Search the entries below for "switch" and copy each matching line.

*Provided data*:
========================

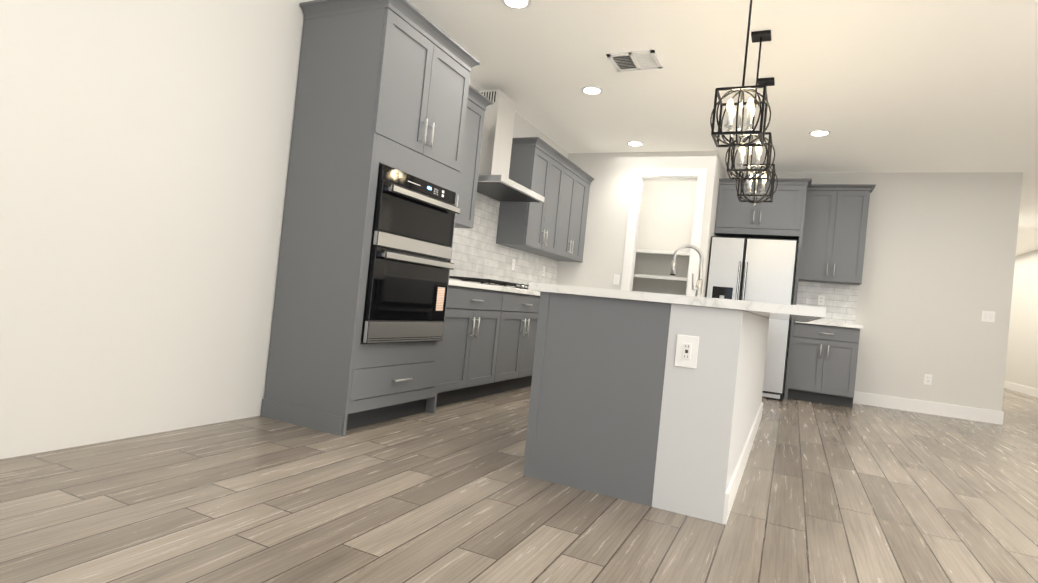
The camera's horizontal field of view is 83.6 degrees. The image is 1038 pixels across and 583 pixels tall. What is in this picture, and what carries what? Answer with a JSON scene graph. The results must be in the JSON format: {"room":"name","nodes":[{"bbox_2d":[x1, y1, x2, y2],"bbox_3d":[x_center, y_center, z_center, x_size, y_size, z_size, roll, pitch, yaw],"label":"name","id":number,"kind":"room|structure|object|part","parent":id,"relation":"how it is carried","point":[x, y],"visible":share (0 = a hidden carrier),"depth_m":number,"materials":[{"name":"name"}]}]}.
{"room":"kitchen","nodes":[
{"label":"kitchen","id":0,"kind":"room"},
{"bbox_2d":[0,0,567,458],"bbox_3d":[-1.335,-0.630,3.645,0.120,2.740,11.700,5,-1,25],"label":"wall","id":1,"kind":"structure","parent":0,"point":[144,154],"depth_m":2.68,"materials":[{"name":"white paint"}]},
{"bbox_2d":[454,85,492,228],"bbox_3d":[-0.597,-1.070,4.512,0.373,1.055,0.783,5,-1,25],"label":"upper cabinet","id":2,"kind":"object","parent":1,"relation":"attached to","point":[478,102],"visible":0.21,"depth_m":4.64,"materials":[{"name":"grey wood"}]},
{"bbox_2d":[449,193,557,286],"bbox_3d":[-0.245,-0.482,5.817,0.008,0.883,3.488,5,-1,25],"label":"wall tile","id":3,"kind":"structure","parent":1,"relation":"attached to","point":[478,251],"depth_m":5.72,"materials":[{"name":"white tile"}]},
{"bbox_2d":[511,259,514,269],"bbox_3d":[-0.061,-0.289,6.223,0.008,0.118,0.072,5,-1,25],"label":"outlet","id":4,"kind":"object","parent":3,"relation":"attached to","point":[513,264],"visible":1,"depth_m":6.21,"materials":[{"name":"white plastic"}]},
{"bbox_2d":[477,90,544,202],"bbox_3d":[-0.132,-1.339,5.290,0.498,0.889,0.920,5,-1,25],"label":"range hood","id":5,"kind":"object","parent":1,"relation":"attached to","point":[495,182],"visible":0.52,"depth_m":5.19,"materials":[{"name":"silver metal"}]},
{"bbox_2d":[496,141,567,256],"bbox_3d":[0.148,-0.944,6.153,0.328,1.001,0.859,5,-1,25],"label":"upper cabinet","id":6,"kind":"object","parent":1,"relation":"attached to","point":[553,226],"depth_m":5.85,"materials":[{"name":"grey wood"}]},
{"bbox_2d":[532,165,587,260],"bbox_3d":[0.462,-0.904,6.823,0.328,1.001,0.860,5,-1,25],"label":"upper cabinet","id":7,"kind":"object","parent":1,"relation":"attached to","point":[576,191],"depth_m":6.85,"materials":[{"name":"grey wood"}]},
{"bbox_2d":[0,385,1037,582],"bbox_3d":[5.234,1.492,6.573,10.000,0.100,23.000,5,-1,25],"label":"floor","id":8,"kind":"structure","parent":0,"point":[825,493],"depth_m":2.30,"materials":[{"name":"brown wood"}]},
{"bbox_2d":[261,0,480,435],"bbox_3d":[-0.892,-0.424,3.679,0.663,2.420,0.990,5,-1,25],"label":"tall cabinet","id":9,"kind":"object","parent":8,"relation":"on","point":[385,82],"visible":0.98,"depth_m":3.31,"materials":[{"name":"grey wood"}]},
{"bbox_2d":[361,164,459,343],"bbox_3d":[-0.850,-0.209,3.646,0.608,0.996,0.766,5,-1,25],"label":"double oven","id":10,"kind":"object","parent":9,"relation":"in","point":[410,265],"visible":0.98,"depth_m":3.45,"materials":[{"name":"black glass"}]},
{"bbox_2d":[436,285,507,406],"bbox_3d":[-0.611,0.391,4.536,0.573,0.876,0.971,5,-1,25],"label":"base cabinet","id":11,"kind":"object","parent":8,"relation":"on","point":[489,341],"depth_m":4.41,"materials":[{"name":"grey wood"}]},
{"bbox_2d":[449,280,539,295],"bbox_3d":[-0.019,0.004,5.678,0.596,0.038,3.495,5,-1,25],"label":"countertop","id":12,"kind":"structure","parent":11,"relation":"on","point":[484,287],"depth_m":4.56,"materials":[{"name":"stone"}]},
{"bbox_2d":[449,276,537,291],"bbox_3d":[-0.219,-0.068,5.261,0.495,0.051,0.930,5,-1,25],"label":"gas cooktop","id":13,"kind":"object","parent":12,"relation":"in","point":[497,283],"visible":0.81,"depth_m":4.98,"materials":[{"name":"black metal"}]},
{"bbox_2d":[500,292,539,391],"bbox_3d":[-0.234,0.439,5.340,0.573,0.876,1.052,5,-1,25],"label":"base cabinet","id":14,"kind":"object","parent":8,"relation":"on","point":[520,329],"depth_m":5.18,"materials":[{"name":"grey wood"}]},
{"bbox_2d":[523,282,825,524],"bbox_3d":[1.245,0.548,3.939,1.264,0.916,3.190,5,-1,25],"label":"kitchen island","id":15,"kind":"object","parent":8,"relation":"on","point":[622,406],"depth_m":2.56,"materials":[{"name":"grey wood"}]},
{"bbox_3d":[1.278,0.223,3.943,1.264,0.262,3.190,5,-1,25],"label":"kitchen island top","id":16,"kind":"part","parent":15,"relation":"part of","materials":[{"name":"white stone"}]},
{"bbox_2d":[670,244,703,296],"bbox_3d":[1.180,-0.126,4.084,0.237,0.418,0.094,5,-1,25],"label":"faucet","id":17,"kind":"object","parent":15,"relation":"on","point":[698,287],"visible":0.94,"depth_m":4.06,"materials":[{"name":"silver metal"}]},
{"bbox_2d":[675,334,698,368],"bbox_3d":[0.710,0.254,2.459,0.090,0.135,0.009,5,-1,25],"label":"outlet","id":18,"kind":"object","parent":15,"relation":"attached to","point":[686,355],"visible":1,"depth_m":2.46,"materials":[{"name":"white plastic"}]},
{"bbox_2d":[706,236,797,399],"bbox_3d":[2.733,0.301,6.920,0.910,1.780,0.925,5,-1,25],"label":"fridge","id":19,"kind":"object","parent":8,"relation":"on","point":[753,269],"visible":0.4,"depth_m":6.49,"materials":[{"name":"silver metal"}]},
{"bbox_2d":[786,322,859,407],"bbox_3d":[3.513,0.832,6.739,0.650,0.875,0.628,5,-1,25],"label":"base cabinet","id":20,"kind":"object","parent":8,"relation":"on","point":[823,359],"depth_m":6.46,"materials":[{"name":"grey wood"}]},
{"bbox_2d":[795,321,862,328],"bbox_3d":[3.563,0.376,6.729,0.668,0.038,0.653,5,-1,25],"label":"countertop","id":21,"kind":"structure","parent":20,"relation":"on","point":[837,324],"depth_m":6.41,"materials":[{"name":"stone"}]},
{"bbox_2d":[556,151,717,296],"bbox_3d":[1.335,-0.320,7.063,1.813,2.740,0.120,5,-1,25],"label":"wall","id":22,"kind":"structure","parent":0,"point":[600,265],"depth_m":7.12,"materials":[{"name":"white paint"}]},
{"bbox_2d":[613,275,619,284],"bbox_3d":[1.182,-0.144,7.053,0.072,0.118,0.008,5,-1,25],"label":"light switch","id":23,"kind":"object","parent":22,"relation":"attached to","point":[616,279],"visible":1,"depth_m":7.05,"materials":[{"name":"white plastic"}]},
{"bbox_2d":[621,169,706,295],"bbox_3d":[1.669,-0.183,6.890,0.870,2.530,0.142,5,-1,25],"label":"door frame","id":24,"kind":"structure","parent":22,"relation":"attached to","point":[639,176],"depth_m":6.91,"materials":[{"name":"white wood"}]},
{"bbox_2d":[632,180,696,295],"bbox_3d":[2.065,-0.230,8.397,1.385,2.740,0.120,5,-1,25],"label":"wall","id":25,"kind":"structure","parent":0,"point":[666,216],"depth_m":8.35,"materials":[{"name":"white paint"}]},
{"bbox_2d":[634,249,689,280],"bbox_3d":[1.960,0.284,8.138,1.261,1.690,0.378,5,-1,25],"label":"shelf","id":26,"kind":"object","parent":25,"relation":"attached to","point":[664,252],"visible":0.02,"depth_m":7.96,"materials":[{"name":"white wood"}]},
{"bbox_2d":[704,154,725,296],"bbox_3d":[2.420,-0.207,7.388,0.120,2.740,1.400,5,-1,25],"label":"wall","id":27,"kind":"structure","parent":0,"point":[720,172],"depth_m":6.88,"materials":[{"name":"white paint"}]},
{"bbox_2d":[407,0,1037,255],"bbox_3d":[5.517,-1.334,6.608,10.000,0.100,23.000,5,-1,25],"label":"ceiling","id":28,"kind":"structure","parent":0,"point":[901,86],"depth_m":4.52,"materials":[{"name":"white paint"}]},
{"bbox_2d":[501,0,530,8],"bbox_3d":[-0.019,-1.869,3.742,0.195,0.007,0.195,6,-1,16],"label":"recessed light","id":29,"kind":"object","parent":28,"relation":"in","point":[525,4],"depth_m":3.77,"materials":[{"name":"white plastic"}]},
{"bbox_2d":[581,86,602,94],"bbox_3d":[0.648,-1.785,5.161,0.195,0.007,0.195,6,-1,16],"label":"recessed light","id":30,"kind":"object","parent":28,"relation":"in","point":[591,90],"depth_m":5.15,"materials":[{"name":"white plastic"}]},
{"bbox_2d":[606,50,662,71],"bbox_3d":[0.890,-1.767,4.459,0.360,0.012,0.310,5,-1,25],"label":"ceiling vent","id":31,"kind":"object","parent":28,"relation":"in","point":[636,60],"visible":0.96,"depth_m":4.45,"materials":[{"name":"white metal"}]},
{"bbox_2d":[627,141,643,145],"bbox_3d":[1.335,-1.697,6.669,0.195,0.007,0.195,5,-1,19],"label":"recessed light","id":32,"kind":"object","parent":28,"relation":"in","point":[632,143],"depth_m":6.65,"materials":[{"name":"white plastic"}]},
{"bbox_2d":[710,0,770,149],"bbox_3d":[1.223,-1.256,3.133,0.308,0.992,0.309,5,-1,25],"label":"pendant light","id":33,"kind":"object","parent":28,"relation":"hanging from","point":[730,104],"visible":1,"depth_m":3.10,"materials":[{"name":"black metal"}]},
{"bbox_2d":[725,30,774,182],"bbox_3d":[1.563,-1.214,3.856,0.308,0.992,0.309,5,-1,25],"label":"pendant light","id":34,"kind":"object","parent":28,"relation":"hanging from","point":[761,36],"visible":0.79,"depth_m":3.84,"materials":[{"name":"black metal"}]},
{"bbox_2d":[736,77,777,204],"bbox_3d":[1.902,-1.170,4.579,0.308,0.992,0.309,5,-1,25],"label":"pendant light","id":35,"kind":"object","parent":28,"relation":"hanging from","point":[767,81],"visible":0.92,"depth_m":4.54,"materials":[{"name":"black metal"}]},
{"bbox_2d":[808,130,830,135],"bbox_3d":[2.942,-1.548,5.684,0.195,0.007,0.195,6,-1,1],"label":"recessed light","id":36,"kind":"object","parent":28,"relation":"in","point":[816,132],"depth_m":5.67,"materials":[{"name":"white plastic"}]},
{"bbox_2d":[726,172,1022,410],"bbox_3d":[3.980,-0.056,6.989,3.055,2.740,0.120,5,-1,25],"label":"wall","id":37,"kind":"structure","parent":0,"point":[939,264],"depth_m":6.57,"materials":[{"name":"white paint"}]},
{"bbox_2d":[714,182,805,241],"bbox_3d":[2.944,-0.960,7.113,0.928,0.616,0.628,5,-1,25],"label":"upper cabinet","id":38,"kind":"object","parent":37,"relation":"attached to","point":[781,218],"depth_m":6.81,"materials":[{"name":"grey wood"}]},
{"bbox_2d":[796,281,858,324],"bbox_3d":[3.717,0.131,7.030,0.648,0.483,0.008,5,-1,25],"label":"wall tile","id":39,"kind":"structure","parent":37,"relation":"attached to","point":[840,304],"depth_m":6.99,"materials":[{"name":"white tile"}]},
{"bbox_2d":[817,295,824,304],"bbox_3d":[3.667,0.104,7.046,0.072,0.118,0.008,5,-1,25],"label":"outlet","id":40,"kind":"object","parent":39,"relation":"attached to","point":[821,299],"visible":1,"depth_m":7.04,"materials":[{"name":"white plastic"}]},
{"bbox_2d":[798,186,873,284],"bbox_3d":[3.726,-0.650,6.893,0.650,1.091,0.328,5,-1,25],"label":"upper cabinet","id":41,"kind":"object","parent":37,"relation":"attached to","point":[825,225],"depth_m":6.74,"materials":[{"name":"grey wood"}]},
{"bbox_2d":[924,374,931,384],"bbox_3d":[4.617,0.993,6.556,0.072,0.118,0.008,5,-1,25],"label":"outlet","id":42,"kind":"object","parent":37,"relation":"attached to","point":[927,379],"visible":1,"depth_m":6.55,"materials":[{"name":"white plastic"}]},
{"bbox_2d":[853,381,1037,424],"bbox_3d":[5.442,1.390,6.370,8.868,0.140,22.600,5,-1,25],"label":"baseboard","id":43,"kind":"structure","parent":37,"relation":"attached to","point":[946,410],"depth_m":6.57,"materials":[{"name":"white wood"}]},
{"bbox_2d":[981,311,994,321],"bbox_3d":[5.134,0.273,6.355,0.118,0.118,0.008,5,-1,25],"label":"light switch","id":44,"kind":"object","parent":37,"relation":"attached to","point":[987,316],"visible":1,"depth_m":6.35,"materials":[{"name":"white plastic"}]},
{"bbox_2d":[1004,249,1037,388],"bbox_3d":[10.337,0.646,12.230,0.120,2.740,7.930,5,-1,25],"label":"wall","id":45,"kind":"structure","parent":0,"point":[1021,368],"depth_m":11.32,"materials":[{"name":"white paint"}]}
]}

========================

*Output of the task*:
{"bbox_2d":[613,275,619,284],"bbox_3d":[1.182,-0.144,7.053,0.072,0.118,0.008,5,-1,25],"label":"light switch","id":23,"kind":"object","parent":22,"relation":"attached to","point":[616,279],"visible":1,"depth_m":7.05,"materials":[{"name":"white plastic"}]},
{"bbox_2d":[981,311,994,321],"bbox_3d":[5.134,0.273,6.355,0.118,0.118,0.008,5,-1,25],"label":"light switch","id":44,"kind":"object","parent":37,"relation":"attached to","point":[987,316],"visible":1,"depth_m":6.35,"materials":[{"name":"white plastic"}]},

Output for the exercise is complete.